SAINT-DOMINGUE – Le ministère des Travaux publics et des Communications (MOPC) a expliqué que la construction de l'entrée de la ville de Samaná, l'un des projets les plus attendus par la population, n'est pas interrompue, mais ralentie en raison de problèmes et de contretemps imprévus qui ont entraîné une modification du calendrier des travaux. Initialement, le projet devait s'achever au premier semestre 2024.
Le vice-ministre de la Supervision et de l'Inspection du MOPC, Roberto Herrera, a cité parmi les causes du retard dans l'achèvement de ces travaux importants : des difficultés rencontrées pour finaliser le programme d'évaluation en vue d'exproprier des centaines de maisons et de terrains habités. Bien que cette partie de la phase I soit déjà achevée de manière satisfaisante, celle correspondant à la phase II fait encore défaut dans une zone où l'immobilier est très cher en raison des caractéristiques de la région.

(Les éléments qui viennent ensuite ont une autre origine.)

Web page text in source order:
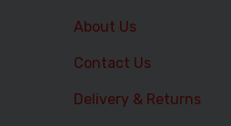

Roberto Herrera, vice-ministre de la Supervision et du Contrôle du MOPC. (Source externe).
Une autre difficulté a été constituée par les interruptions imprévues causées par des défaillances du réseau de distribution d'eau potable provenant de l'aqueduc de la ville, qui, à plusieurs reprises, ont considérablement affecté le rythme des travaux effectués par le MOPC sur cette route.
Selon Herrera, la construction de l'aqueduc destiné à alimenter en eau potable les habitants, un projet réalisé par la société Odebrecht, ne répond pas aux normes et à la qualité requises pour ce type de travaux.
« Cette entreprise, dont le travail était caractérisé par la qualité, a malheureusement été chargée à Samaná de construire un aqueduc dont la conduite traverse le milieu de la route, un ouvrage qui laisse à désirer. ».
« Ce pipeline a provoqué des glissements de terrain il y a plusieurs mois, lors des travaux d'aménagement de l'entrée principale de la ville, coupant ainsi la route. Récemment, nous avons constaté d'autres dommages sur ces pipelines, ce qui nous a contraints à intervenir sur cet aqueduc. Cela représente un coup dur pour le projet de livraison prévu au cours du premier semestre de cette année », indique un communiqué de presse de la Direction de la communication de l'organisme gouvernemental.
« À l’heure actuelle, nous nous coordonnons avec l’Institut national des eaux potables et de l’assainissement (INAPA), l’institution qui devra décider du remplacement du réseau d’eau potable qui suit le même tracé que la route et qui, en raison du mauvais état des canalisations, présente des défaillances constantes à différents points de l’entrée de Samaná », a déclaré Herrera.
La plainte
Juan Bancalari, président de l'Association des hôtels et entreprises touristiques de Samaná (AHETSA), a exprimé cette semaine son inquiétude quant aux retards dans la construction et la rénovation de la nouvelle entrée de la province de Samaná, exhortant les autorités à achever les travaux car cela nuit au tourisme dans cette région.
Il a déclaré que le processus avait été très long, après avoir souligné l'urgence d'une finalisation rapide pour soutenir l'infrastructure touristique.